Warum Wissen unter Stress oft „nicht abrufbar“ ist
Viele Praxisteams verfügen über fundiertes medizinisches Wissen.
Trotzdem hören wir nach Simulationen häufig Sätze wie:
„Eigentlich wussten wir, was zu tun ist – aber in dem Moment war alles weg.“
Der Grund dafür liegt in der Art, wie das Gehirn unter Stress arbeitet.
Wissen, das nicht regelmäßig unter realistischen Bedingungen angewendet wird,
ist im Ernstfall schwer abrufbar.
Unter Stress greift das Gehirn bevorzugt auf:
- bekannte Muster
- automatisierte Abläufe
- geübte Handlungsstrategien
Theoretisch Gelerntes tritt in den Hintergrund.
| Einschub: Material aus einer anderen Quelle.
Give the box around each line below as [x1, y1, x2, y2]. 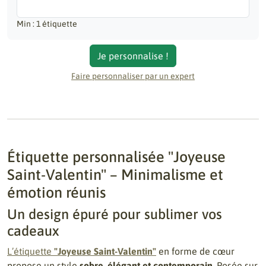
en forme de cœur [156, 246, 235, 256]
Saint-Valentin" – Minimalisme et [7, 166, 223, 183]
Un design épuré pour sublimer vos [7, 206, 222, 222]
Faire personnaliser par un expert [71, 71, 195, 81]
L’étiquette [7, 246, 54, 256]
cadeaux [7, 223, 59, 239]
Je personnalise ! [97, 50, 169, 61]
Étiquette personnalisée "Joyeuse [7, 148, 226, 165]
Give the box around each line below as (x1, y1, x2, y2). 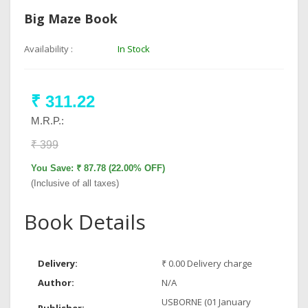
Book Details (24, 208, 146, 236)
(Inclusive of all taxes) (31, 178, 119, 188)
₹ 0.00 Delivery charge (162, 257, 252, 269)
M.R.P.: (31, 115, 64, 126)
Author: (38, 276, 74, 289)
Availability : (24, 43, 73, 55)
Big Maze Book (24, 10, 118, 27)
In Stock (117, 43, 150, 55)
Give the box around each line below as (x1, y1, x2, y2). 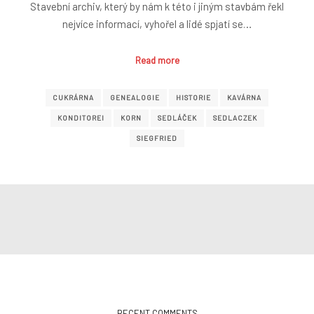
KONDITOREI (57, 114, 104, 123)
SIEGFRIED (137, 134, 177, 143)
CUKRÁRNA (53, 93, 94, 102)
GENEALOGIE (110, 93, 160, 102)
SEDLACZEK (212, 114, 257, 123)
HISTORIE (176, 93, 211, 102)
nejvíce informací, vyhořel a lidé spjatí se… (62, 18, 252, 31)
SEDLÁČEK (157, 114, 197, 123)
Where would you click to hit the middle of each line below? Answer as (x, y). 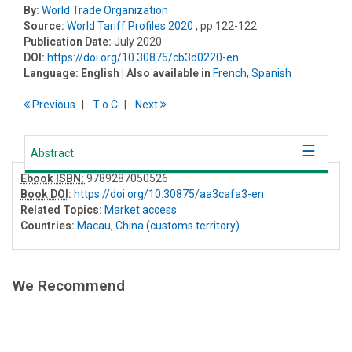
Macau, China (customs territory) (158, 226)
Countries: (48, 226)
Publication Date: (68, 42)
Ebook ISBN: (53, 179)
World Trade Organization (105, 11)
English (100, 73)
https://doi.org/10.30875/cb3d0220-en (143, 58)
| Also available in (166, 73)
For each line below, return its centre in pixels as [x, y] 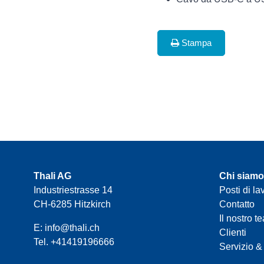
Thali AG [52, 176]
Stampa [195, 43]
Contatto [237, 204]
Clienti [233, 233]
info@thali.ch [72, 228]
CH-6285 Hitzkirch [72, 204]
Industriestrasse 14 [73, 190]
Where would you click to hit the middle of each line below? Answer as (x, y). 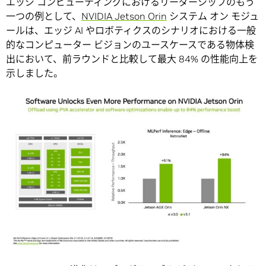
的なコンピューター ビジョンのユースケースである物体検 (130, 44)
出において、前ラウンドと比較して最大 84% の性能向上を (132, 58)
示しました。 (34, 73)
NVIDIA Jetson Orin (124, 16)
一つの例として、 (44, 16)
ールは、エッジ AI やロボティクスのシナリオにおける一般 (131, 30)
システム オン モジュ (213, 16)
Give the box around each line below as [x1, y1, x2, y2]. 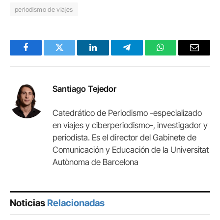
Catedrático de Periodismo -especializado [53, 108, 202, 118]
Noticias [10, 197, 47, 209]
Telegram [126, 50, 160, 59]
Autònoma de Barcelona [53, 157, 138, 167]
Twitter [58, 50, 84, 59]
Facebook [25, 50, 59, 59]
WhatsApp [160, 50, 198, 59]
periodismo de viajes [15, 5, 73, 14]
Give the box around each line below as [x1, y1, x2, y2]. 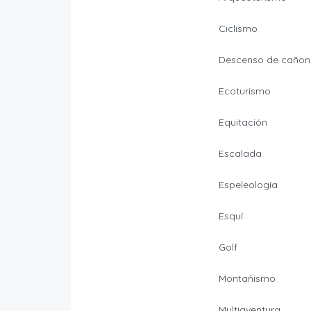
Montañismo [218, 272, 276, 285]
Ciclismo [218, 22, 258, 35]
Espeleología [218, 178, 278, 192]
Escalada [218, 147, 262, 160]
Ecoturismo [218, 85, 271, 98]
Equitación [218, 116, 267, 129]
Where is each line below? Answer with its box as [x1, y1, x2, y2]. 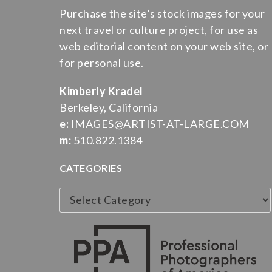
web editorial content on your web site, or [59, 39, 268, 53]
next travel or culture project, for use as [59, 23, 258, 36]
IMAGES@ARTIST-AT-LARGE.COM [69, 117, 250, 131]
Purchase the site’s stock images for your [59, 7, 265, 20]
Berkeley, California [59, 101, 158, 114]
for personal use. [59, 56, 144, 69]
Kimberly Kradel [59, 84, 143, 98]
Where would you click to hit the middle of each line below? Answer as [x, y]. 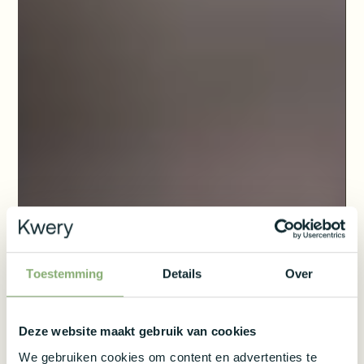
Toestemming [65, 274]
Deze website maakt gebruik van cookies [138, 331]
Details [182, 274]
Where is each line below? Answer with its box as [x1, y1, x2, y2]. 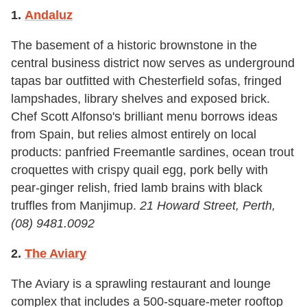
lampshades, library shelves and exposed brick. [11, 91, 270, 106]
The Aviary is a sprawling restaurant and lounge [11, 276, 271, 291]
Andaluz [25, 8, 73, 22]
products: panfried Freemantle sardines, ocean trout [11, 145, 294, 159]
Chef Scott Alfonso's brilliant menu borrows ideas [11, 109, 278, 123]
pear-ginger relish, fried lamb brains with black [11, 180, 262, 195]
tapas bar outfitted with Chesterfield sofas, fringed [11, 73, 282, 88]
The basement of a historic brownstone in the [11, 38, 257, 52]
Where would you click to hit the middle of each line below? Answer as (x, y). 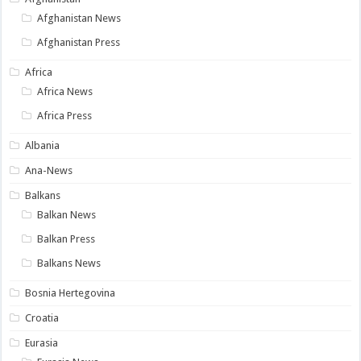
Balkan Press (66, 239)
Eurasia (42, 343)
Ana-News (49, 171)
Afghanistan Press (79, 43)
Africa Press (65, 116)
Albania (43, 146)
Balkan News (67, 215)
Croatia (42, 318)
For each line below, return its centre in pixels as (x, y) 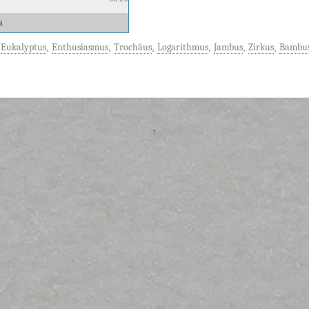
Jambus (228, 47)
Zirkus (261, 47)
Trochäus (133, 47)
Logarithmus (183, 47)
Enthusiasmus (80, 47)

Deshalb reicht Wissen allein im Notfall nicht aus.
Struktur als Schutzfaktor gegen Stress
Klare Rollen und strukturierte Abläufe – wie im vorherigen Beitrag beschrieben –
wirken im medizinischen Notfall wie ein Schutzfaktor gegen Stress.
Struktur:
- reduziert Entscheidungsdruck
- gibt Orientierung in unübersichtlichen Situationen
- entlastet einzelne Teammitglieder
- verbessert die Kommunikation im Team
Je klarer die Struktur, desto geringer ist die individuelle Belastung –
und desto handlungsfähiger bleibt das Team.
Kommunikation unter Stress
Stress beeinflusst Kommunikation erheblich.
Gerade in Notfallsituationen ist Kommunikation jedoch entscheidend.
Typische Probleme unter Stress sind:
- Anweisungen werden zu leise oder unklar ausgesprochen
- Rückmeldungen fehlen
- Informationen gehen verloren
- mehrere Personen sprechen gleichzeitig
Strukturierte Kommunikation – zum Beispiel kurze, klare Anweisungen mit Rückmeldung –
ist daher ein zentraler Bestandteil des Stressmanagements im medizinischen Notfall.
Warum Stress trainiert werden muss
Stress lässt sich nicht allein durch theoretisches Wissen bewältigen.
Er muss erlebt, ausgehalten und reflektiert werden.
Simulationstraining bietet dafür einen einzigartigen Rahmen:
- realistische Stressbelastung
- sichere Umgebung ohne Risiko für Patienten
- gezielte Nachbesprechung
- Lernen aus Erfahrung statt aus Theorie
In Trainings zeigt sich deutlich:
Durch wiederholte Simulation sinkt die Stressreaktion im Ernstfall spürbar.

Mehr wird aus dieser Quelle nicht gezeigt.